THE TASK: Transcribe each of the records below exactly, excluding all pictures.

** DATA FOR THE TASK follows **

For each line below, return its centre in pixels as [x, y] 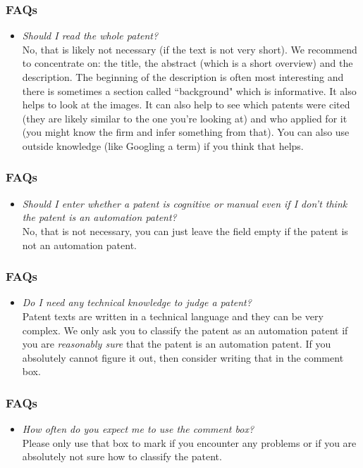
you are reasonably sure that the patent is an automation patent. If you [177, 344]
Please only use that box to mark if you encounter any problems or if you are [189, 442]
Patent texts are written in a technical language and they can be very [173, 316]
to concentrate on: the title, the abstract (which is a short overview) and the [187, 63]
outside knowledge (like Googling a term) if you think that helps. [163, 145]
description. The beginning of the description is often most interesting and [183, 77]
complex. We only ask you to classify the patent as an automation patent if [185, 330]
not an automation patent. [79, 245]
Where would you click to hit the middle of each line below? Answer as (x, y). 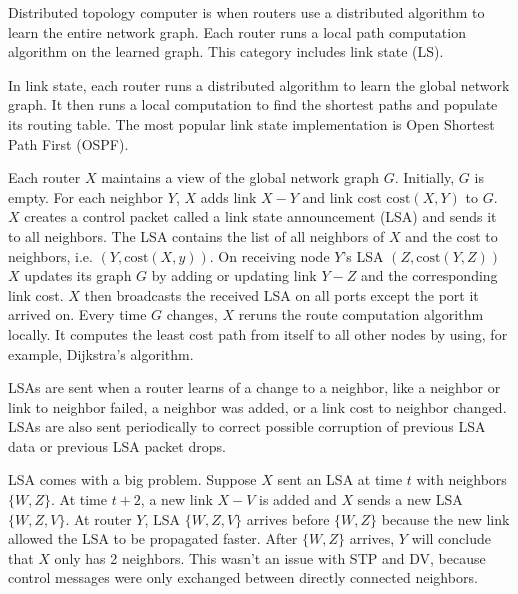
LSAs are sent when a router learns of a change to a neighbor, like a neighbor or (254, 387)
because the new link (445, 518)
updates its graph (78, 275)
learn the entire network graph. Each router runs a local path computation (237, 31)
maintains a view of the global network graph (240, 177)
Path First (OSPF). (68, 143)
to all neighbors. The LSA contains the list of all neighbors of (196, 235)
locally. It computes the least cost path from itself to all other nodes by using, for (258, 333)

** End of DATA FOR THE TASK **

EXERCISE OUTPUT:
For each line below, return its centre in pixels as [x, y] 
you are reasonably sure that the patent is an automation patent. If you [177, 344]
Please only use that box to mark if you encounter any problems or if you are [189, 442]
Patent texts are written in a technical language and they can be very [173, 316]
to concentrate on: the title, the abstract (which is a short overview) and the [187, 63]
outside knowledge (like Googling a term) if you think that helps. [163, 145]
description. The beginning of the description is often most interesting and [183, 77]
complex. We only ask you to classify the patent as an automation patent if [185, 330]
not an automation patent. [79, 245]
Where would you click to hit the middle of each line below? Answer as (x, y). 
LSAs are sent when a router learns of a change to a neighbor, like a neighbor or (254, 387)
because the new link (445, 518)
updates its graph (78, 275)
learn the entire network graph. Each router runs a local path computation (237, 31)
maintains a view of the global network graph (240, 177)
Path First (OSPF). (68, 143)
to all neighbors. The LSA contains the list of all neighbors of (196, 235)
locally. It computes the least cost path from itself to all other nodes by using, for (258, 333)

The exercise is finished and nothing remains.